The strategy: use the right model for each layer
This is not a "Claude is slow" finding. It is a model-routing finding. The architecture that works well for agentic pipelines is layered:
- Inner loop steps (tool calls, sub-tasks, structured checks): Gemini 3.5 Flash. These steps do not require deep reasoning. They require speed, reliable structured output, and enough intelligence to catch real issues. Flash handles all of this.
- Orchestration and synthesis (the step that aggregates results and writes the final output): Your choice. If the synthesis is mechanical — format these findings into a report — Flash works here too. If the synthesis requires nuanced judgment, use whichever model you trust for that.
- One-off complex reasoning (formal architecture review, security threat model): Use a reasoning-heavy model. These are single calls, not loops, so latency compounds less.
The mistake we made was not recognising when we had crossed from "one-off call" to "loop with compounding latency." Once you are running the same model ten or more times per user action, the per-call latency becomes the user experience.
A note on quality
The concern I hear most when people consider switching to a faster model is accuracy.
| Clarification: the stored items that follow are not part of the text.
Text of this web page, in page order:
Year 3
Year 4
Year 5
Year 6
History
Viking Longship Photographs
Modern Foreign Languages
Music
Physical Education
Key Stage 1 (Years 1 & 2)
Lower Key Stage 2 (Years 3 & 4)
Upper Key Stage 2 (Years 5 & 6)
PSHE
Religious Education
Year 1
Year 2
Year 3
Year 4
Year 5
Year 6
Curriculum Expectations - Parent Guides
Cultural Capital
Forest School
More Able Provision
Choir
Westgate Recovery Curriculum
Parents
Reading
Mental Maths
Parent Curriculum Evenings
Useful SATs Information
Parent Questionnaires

Here the benchmarks are useful context: Gemini 3.5 Flash scores higher than Gemini 3.1 Pro on Terminal-Bench 2.1 (76.2% vs 70.3%) and MCP Atlas (83.6% vs 78.2%). On coding and tool-use tasks specifically, the Flash model is not a downgrade — it is a lateral move or better.
Where 3.5 Flash trades off compared to slower frontier models is on hard abstract reasoning tasks — dense formal math, ARC-AGI-2 style puzzles. Those tasks rarely appear in production coding agents. If your inner loop step is "does this function handle the None case correctly," Flash is plenty. If it is "prove that this distributed lock is deadlock-free," that is a different tool.
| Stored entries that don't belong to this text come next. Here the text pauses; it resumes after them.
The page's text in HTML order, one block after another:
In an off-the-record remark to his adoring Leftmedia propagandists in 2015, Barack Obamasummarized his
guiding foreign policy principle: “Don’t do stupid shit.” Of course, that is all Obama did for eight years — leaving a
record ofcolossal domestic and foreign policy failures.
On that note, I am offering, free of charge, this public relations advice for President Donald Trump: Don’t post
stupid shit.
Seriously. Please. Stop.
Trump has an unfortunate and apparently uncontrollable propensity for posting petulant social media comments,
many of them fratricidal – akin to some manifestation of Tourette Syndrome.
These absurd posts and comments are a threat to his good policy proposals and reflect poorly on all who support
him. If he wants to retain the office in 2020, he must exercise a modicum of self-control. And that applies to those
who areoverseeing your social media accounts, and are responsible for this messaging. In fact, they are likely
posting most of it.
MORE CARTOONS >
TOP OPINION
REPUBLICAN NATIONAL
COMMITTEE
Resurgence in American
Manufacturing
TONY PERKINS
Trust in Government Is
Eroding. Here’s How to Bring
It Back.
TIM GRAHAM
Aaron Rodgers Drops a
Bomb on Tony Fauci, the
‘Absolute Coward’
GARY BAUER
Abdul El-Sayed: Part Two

Dynamic thinking being on by default helps here. For the easy style checks, the model stays fast. For a step where the logic is genuinely subtle, it will reason more carefully. You get some of the benefit of a reasoning model without the flat cost of always using one.
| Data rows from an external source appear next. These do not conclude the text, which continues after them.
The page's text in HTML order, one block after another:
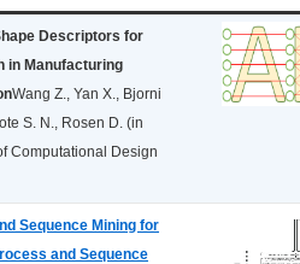
Descriptors for
in Manufacturing
Wang Z., Yan X., Bjorni
S. N., Rosen D. (in
Computational Design
Sequence Mining for
and Sequence

How to add it to an existing pipeline
If you already have an agent running and want to test this without a full rewrite, the minimal change is to swap the model on your inner-loop steps and run them in parallel if you are not already:
import google.generativeai as genai
import asyncio
genai.configure(api_key="YOUR_GEMINI_API_KEY")
flash = genai.GenerativeModel("gemini-3.5-flash")
async def agent_step(prompt: str) -> str:
"""Drop-in replacement for a single LLM call in your existing loop."""
response = await asyncio.to_thread(flash.generate_content, prompt)
return response.text
async def run_steps_in_parallel(prompts: list[str]) -> list[str]:
"""Run all steps concurrently. Returns results in same order."""
return await asyncio.gather(*[agent_step(p) for p in prompts])
# Before: sequential calls, each ~3s, total = n * 3s
# After: concurrent calls, total = slowest single call (~2s)
prompts = [
"Check this code for SQL injection: ...",
"Check this code for missing null checks: ...",
"Check this code for style issues: ...",
]
results = asyncio.run(run_steps_in_parallel(prompts))
# results[0] = security findings
# results[1] = null check findings
# results[2] = style findings
The model ID is gemini-3.5-flash. It is live in the Gemini API now. The context window is 1,048,576 input tokens with 65,536 output tokens — large enough that you can include substantial context per step without worrying about truncation.
If you are building any kind of multi-step agent and you have not measured per-step latency, measure it first. The number is almost always higher than developers expect once you account for all the steps that got added after launch. Then look at which steps actually require deep reasoning and which do not. The ones that do not are good candidates for this swap.